The bond of trust and confidence played a crucial role in the drawing up of the DOC. It is now time to elevate the discussion of the South China Sea to a more formal structure.
The DOC has served its purpose. The region has changed and positions of parties concerned have shifted. Other countries outside the region have suddenly become vocal on South China Sea issues.
Instead of geographical segregation, let us think of issue segregation and concentrate on issues where there is a reasonable chance of cooperation such as exploration and exploitation of natural resources in the South China Sea.
Those oil and gas deposits under the South China Sea are useless to claimant states and to mankind if not explored and exploited.

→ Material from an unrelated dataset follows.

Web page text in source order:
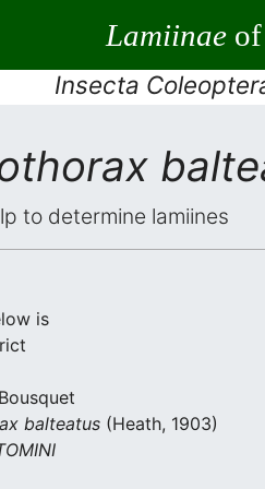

The working Asean-China group entrusted with drafting guidelines for the implementation of the DOC should be able to consider the beneficial multiplier effects which could soften hard issues on the South China Sea.
We led the drafting and the negotiation of the DOC. The Philippines should continue the leadership.
We have no other choice. Everybody knows we are in deficit to protect and promote our interests in the area by military means.
The first priority for the Philippines to maintain this leadership is to speak with one voice and avoid a cacophony of confused and uninformed pronouncements from various sectors of government.
Let us not telegraph our thoughts and what we intend to do. Let us try to keep our mouth shut when not on the negotiating table.
Asean should also unify and speak as one. The South China Sea is an Asean-China issue as we should not fall into the trap of China’s offer to each one of the claimant states for a bilateral dialogue.
Each of the claimants has its own agenda but we should be able to present a united front as we did 10 years ago. This will diminish instances when China could bully claimant states, which Sen. Miriam Defensor-Santiago correctly observed.
Asean must be able to read more clearly and accurately China’s intentions in the area and understand its history, culture and power structure.
More important, Asean must be able to present to China a political and economic framework for cooperation in the South China Sea which will hold her on the negotiating table instead of in the sea.
Without any such initiative, the South China Sea issue will drift and allow unhampered Chinese activities in the area.
Track II diplomacy
The so-called Track II diplomacy as a means to resolve the South China Sea, which was enunciated by former Foreign Secretary Alberto G. Romulo, should be supported.
Two challenges have to be addressed.
First, who will be involved in the dialogue?
Second, how will the recommendations of the Track II diplomacy be translated into government policy? Governments have a forgettable record on this aspect and salutary suggestions had often been lost in translation.
There are troubles over the waters of the South China Sea. There are also opportunities for radical, agile and aggressive diplomacy to resolve the issues there.
The Philippines should seize these opportunities.